Después de una hora de interrogatorio, casi milagrosamente se acercaron tropas del ejército afgano. “Un talibán dijo: ‘mátalos y nos vamos’. Pero el otro se opuso: ‘déjalos, son musulmanes’. Los dos chicos que estaban conmigo gritaban y lloraban: ‘por favor, no nos matéis, tenemos familia y estamos en medio del bosque, nuestros cuerpos se perderán y nadie los podrá encontrar”. Afortunadamente, los talibanes huyeron y seguidamente entraron las tropas afganas, quienes los pusieron a salvo. De vuelta a casa, Almas explicó la pesadilla a su padre: “Yo tenía la cara amarilla, parecía que no tenía sangre en el cuerpo. Me temblaba todo el cuerpo”.

Sin visado para acogerse al asilo especial de Estados Unidos

Aquella experiencia al limbo de la muerte requería respuestas inmediatas. “Mi padre dijo: se acabó, no trabajes más con América”. Así, al día siguiente Almas explicó a los soldados americanos lo que había pasado la noche anterior. “Dijeron que me querían ayudar”, por lo que Almas pidió el visado especial que concede el gobierno estadounidense a aquellos afganos que han trabajado para ellos con el objetivo de refugiarse en Estados Unidos. “Desafortunadamente, me dijeron que al menos tenía que trabajar un año en un campo con un solo grupo militar. Yo había trabajado 4 meses en un campo, luego 3 en otro, después 6 meses en Bagram. También trabajé para el ejército británico y para una compañía local respaldada por el ejército norteamericano”. Así, a Almas se le cerró cualquier posibilidad de acogerse al asilo.

En el caso de aquellos intérpretes afganos que cumplen los requisitos para refugiarse en el plan especial, los visados de los que se encuentran esperando en Afganistán –alrededor de 12.000 solicitudes, según recogía The New York Times citando fuentes del Departamento de Estado de EUA en un artículo reciente- no están garantizados plenamente de cara al futuro.
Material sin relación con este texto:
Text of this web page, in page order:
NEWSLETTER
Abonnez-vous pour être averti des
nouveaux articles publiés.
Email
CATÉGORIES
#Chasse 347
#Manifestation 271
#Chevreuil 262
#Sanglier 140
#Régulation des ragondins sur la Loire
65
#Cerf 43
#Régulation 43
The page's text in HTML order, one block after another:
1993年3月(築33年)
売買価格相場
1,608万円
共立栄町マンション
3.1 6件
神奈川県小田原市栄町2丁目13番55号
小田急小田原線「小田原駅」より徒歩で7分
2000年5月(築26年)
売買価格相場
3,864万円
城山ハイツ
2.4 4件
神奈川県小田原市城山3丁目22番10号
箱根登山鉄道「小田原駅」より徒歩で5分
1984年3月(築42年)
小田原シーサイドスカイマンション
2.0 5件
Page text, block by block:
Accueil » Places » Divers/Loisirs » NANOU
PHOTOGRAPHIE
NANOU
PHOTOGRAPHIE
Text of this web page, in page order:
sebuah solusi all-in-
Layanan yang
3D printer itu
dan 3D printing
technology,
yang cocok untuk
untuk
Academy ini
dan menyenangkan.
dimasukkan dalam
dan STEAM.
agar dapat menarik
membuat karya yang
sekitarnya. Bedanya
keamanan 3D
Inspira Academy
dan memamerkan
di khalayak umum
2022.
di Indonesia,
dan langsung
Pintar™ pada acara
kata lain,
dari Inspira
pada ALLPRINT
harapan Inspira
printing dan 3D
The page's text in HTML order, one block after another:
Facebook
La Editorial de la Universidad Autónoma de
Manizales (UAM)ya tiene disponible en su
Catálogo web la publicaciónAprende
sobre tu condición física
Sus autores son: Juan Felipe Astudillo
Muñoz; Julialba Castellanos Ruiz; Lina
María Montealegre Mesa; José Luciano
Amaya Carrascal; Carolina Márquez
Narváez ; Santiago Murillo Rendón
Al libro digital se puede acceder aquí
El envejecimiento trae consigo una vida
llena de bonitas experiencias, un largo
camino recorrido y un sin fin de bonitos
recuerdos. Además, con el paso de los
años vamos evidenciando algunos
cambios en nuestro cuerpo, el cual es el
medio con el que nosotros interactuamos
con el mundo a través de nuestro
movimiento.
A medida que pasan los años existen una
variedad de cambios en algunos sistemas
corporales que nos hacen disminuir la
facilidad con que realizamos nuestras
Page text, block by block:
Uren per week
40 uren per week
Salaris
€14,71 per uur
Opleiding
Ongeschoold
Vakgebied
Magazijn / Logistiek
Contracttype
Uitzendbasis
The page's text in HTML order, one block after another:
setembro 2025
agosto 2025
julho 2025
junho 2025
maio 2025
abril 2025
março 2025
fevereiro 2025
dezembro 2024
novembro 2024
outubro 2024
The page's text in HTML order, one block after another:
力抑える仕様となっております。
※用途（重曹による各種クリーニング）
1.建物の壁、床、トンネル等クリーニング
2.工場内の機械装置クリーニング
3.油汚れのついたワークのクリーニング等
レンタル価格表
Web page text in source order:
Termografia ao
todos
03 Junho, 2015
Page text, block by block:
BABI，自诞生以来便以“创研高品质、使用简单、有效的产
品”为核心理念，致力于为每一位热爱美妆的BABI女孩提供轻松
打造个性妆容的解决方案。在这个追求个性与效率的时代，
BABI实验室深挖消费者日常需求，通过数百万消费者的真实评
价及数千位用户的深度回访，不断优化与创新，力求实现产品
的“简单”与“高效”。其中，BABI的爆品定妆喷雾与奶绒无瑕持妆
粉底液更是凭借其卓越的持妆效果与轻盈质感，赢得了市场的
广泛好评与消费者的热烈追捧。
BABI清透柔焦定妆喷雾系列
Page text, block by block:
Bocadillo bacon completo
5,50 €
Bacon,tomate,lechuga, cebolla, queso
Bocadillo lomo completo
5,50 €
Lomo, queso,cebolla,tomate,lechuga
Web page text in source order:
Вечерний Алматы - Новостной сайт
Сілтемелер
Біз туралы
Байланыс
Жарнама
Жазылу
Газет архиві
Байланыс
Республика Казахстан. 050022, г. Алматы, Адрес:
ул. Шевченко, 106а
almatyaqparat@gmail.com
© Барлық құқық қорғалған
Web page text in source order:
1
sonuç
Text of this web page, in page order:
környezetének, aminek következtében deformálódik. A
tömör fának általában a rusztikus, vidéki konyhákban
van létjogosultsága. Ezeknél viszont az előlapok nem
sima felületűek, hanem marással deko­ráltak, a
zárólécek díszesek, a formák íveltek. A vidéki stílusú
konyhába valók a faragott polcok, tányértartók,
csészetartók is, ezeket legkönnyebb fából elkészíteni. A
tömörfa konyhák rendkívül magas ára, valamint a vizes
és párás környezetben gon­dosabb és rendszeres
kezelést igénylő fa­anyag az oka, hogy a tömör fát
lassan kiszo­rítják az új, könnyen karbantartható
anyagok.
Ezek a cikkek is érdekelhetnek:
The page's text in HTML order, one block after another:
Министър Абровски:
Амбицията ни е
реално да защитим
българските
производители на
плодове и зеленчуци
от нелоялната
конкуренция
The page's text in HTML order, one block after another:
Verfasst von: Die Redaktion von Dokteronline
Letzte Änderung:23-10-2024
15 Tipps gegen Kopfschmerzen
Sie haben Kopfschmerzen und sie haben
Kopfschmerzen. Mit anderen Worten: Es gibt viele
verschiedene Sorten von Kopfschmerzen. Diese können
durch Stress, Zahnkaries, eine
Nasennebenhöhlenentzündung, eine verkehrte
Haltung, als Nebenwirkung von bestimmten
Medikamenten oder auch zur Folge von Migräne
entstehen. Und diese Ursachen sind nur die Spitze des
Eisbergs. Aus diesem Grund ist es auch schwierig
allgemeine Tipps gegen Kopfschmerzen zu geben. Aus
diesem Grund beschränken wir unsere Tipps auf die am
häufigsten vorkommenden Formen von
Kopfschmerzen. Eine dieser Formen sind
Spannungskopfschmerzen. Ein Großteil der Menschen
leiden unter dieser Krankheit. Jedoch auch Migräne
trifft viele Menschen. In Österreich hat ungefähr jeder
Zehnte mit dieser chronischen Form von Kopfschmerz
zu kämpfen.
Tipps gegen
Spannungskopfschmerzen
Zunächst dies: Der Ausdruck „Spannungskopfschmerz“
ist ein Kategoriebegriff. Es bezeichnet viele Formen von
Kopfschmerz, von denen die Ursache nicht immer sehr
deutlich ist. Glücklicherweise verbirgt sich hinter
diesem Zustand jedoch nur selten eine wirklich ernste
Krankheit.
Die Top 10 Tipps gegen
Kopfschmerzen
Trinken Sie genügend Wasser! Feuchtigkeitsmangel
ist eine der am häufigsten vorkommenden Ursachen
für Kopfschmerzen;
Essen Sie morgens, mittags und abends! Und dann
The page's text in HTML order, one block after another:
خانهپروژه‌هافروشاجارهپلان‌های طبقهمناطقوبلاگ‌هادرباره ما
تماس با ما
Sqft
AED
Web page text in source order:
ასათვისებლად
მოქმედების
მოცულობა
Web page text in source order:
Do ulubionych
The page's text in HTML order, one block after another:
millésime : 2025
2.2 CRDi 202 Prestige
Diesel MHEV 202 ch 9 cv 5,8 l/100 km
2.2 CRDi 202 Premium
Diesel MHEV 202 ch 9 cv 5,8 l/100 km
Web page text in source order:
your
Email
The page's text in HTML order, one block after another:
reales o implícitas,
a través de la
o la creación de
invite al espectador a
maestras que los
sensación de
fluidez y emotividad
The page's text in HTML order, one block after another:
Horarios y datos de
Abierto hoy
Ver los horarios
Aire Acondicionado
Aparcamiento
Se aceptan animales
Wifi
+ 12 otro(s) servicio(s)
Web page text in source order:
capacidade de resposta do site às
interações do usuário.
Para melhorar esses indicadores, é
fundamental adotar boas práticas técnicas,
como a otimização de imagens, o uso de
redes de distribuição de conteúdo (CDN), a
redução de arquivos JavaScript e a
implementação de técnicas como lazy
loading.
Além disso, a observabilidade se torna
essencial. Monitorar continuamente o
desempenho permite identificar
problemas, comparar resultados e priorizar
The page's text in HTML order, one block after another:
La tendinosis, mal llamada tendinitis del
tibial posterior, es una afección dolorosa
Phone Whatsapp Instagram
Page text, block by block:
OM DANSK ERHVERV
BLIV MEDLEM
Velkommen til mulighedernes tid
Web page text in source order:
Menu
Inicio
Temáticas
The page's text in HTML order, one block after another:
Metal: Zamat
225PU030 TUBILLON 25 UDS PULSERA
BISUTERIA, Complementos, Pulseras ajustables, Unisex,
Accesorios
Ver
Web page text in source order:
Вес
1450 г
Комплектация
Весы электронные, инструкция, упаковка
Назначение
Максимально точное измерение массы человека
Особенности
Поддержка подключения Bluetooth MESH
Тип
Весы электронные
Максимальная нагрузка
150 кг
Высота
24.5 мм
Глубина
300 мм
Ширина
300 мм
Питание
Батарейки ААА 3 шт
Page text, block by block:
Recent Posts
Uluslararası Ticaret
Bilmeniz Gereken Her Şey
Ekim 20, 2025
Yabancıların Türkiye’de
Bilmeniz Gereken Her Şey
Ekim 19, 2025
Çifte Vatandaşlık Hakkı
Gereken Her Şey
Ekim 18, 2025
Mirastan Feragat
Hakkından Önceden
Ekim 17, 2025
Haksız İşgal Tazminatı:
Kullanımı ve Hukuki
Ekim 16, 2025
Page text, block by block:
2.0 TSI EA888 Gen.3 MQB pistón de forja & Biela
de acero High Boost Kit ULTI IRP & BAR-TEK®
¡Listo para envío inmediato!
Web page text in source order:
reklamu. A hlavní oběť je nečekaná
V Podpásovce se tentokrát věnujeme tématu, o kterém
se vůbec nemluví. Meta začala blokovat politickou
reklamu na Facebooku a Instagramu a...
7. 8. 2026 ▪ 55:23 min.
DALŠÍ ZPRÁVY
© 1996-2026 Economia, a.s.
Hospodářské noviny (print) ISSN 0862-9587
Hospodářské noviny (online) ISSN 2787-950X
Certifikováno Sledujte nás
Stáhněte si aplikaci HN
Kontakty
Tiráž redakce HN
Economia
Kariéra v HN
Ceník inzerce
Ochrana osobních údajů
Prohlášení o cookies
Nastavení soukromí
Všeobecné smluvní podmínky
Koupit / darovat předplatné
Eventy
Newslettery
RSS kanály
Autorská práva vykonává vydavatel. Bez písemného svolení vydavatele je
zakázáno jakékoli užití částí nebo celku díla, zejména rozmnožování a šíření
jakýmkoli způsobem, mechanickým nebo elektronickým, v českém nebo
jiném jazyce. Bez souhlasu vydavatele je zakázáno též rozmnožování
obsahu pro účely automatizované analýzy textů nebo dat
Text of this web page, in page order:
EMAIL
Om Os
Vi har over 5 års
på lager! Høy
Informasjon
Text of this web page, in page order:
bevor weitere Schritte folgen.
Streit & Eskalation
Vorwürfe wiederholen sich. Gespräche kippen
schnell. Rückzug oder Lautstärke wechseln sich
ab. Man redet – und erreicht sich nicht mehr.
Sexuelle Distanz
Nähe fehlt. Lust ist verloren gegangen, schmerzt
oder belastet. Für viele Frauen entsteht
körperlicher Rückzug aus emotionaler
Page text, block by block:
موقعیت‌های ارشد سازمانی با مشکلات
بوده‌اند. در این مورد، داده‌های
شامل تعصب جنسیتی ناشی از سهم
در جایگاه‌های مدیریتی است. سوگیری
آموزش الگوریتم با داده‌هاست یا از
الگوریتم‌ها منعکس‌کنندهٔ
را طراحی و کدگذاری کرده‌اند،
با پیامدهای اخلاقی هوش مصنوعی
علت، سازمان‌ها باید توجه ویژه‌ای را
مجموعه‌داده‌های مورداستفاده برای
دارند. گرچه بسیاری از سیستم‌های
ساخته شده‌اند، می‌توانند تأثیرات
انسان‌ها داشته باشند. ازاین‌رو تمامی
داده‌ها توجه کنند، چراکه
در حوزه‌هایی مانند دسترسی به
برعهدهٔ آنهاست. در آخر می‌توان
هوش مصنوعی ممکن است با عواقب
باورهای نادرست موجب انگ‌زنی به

Recientemente una enmienda del gobierno estadounidense que pretendía expandir el programa de apoyo a los intérpretes en peligro con 4.000 visados más fue bloqueada por un voto en el Senado. Así, el programa se encuentra ahora en punto muerto, a falta de ver cómo se resuelve la negociación en la cámara norteamericana. Aun así, el hermano de Almas –que también trabajó para las tropas norteamericanas- cumplió los requisitos para acogerse al asilo especial y ya se encuentra viviendo en Estados Unidos.

Otro encuentro frente a frente con los Talibanes

Almas, lejos del visado que le hubiera permitido empezar una vida nueva en Estados Unidos, lo que se ha llevado del país es un amargo recuerdo de una noche vivida al límite que no se borrará de su mente. “Fuimos [con las tropas estadounidenses] a un área de la provincia de Helmand a coger talibanes. Por el camino decidimos circular alrededor de la casa, estar allí unas 4 o 5 horas, y cuando los talibanes salieran de la casa, decirles que pararan y arrestarlos”. Tras 12 horas, los talibanes aún no habían salido. Al día siguiente llamaron al jefe del ejército, que les ordenó entrar al interior de la casa por la noche y arrestar a los talibanes. “Aquella tarde, hacia las 7, seis de ellos salieron de la casa. Les dijimos: parad. Dios mío, la batalla empezó. Lucharon muchísimo. Nunca usé mi arma, estaba muy asustado. Me senté detrás de una piedra grande”. En aquella lucha, cuatro talibanes murieron y dos fueron arrestados.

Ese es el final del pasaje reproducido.